Bab 191 Memprediksi Hal-Hal Seperti Tuhan
Tapi dalam semenit atau dua menit, Lily ngejelasin semua penyebab dan akibatnya ke Nyonya Wilson.
Akhirnya, dia ngusap air mata dari matanya dan tersedak, "Nyonya Wilson, kenapa Tuhan gak adil sama aku? Semua orang cuma suka sama kakakku..."
"Udah, jangan mikir gitu, aku masih suka banget kok."
Nyonya Wilson ngusap kepalanya dan nenangin. "Kamu tenang aja, nanti aku bakal nemuin kepala sekolah buat urus masalah ini."
...
Nyonya Boote baru balik dari liburan. Dia nguap dan kerja dengan bosan.
Guru biologi di kelompok yang sama berhenti ngomong: "Ngomong-ngomong, Nyonya Boote, kamu tahu peringkat Kelas 8 kali ini?"
Kelas delapan?
Setelah liburan panjang, otak Nyonya Boote agak karatan. Dia nyoba inget-inget lama sebelum dia inget kalau dia pernah ngajar kelas ini dulu.
Dia kelihatan cuek. "Gak tahu, emangnya kenapa? Apa di dasar?"
Lagian, kan bukan dia yang ngajar sekarang. Bukan urusannya lagi.
"Bukan." Ekspresi guru biologi itu panjang ceritanya. "Ternyata kamu beneran gak tahu. Nilai rata-rata biologi Kelas 8 itu nomor satu di angkatan."
Nyonya Boote kaget. Dia langsung tegak dengan refleks. "Apa?!"
"Oh, kamu orang mulia yang gampang lupa, dan gak tahu kalau hal-hal kayak gitu harus dikerjain."
Gak jauh dari situ, segerombolan guru yang gak akur sama dia mulai aneh.
"Iya, siapa yang nyangka dulu waktu aku ngajar, pelajarannya paling jelek, eh hasilnya malah gak diajarin. Nilai rata-rata pelajarannya malah nomor satu!"
"..."
Nyonya Boote ngernyitkan bibirnya dan wajahnya agak berat.
...
Laura lagi tiduran di kasur sambil guling-guling, goyangin kakinya, nonton drama percintaan dengan tablet.
Hape di meja samping tempat tidur getar. Dia ngeliatin layar tablet dan ngejawab telepon dengan santai. "Halo?"
"Lin Tongxue, ini saya." Suara kepala sekolah kedengeran.
Laura ngeliatin nomor teleponnya tanpa sadar. Ternyata kepala sekolah.
Dia bingung. "Apa saya perlu izin...?" Lagian, kan Marcus yang ngurus izin buat dia, dan dia gak tahu detailnya.
"Ah, gak kok. Jadi gini..."
Kepala sekolah ngejelasin kejadian hari ini, terus berbisik, "Lin, gimana pendapat kamu tentang masalah ini?"
Laura ngeliatin drama percintaan, dan nadanya santai banget. "Gimana ya? Tiduran sambil nonton aja. Pokoknya, saya bisa nerima pertanyaan kamu kapan aja kok."
Ngeliat Laura kooperatif, kepala sekolah diem-diem nghela napas lega. "Oh, bagus."
"Ngomong-ngomong, Lin, kapan kamu masuk sekolah lagi?"

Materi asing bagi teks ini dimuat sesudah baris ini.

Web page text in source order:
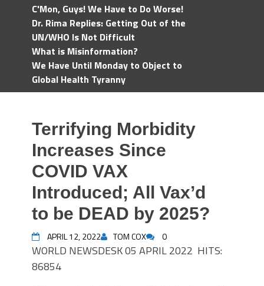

Laura ngeliatin kalender. "Lusa."
Tapi, setelah nonton satu atau dua episode, matahari terbenam di cakrawala dan ngewarnain tipis warna merah di kejauhan.
Marcus khusus minta lembar jawaban Laura ke sekolah. Setelah baca soal ujian, dia buka pintu kamar dan senyum. "Tuan Lin beneran jago nebak, kayak dewa."

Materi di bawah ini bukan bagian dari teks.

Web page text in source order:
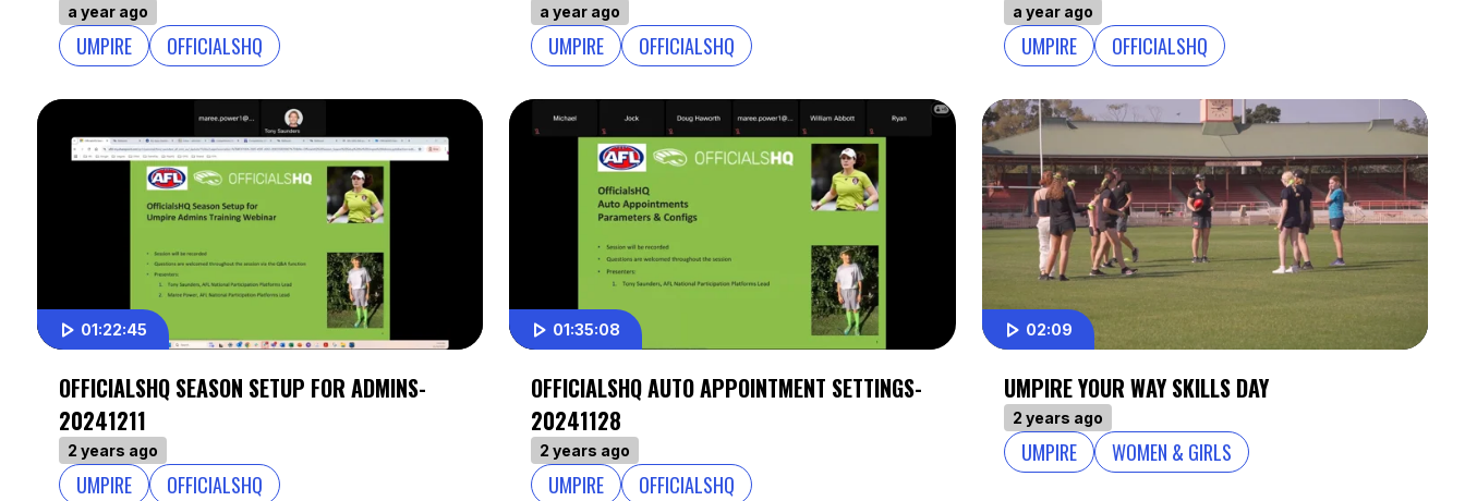
a year ago
UMPIRE OFFICIALSHQ
a year ago
UMPIRE OFFICIALSHQ
a year ago
UMPIRE OFFICIALSHQ
01:22:45
OFFICIALSHQ SEASON SETUP FOR ADMINS-
20241211
2 years ago
UMPIRE OFFICIALSHQ
01:35:08
OFFICIALSHQ AUTO APPOINTMENT SETTINGS-
20241128
2 years ago
UMPIRE OFFICIALSHQ
02:09
UMPIRE YOUR WAY SKILLS DAY
2 years ago
UMPIRE WOMEN & GIRLS

Laura tiduran santai di kasur, megang anggur di tangannya, dan noleh karena suara itu. "Hmm?"
Marcus maju dan nyubit lembut pipi Laura yang makin berisi. "Perkiraan nilainya lumayan, tapi gak nyangka bakal kayak dewa."
Laura ngerti. Dia ketawa, alisnya melengkung. "Ya gitu deh, peringkat ketiga di dunia."
Sementara itu, Sekolah Menengah Swasta Linguang baru selesai.
"Masih, masih."
Apa yang ditemuin, Xu Feifei dengan semangat nemuin Lily yang lagi mandi di sinar matahari di kelas buat beres-beres: "Liat deh di bawah!"
Mata Lily bingung, masih megang tas sekolah di tangannya. Xu Feifei narik tangannya dengan semangat dan nyeret dia ke koridor buat ngeliat ke bawah.
Xu Feifei jinjit dan nunjuk ke beberapa orang di gerbang sekolah. "Liat, mereka itu guru dari Universitas Ibukota. Menurutmu mereka bakal datang nemuin kamu gak sih?!"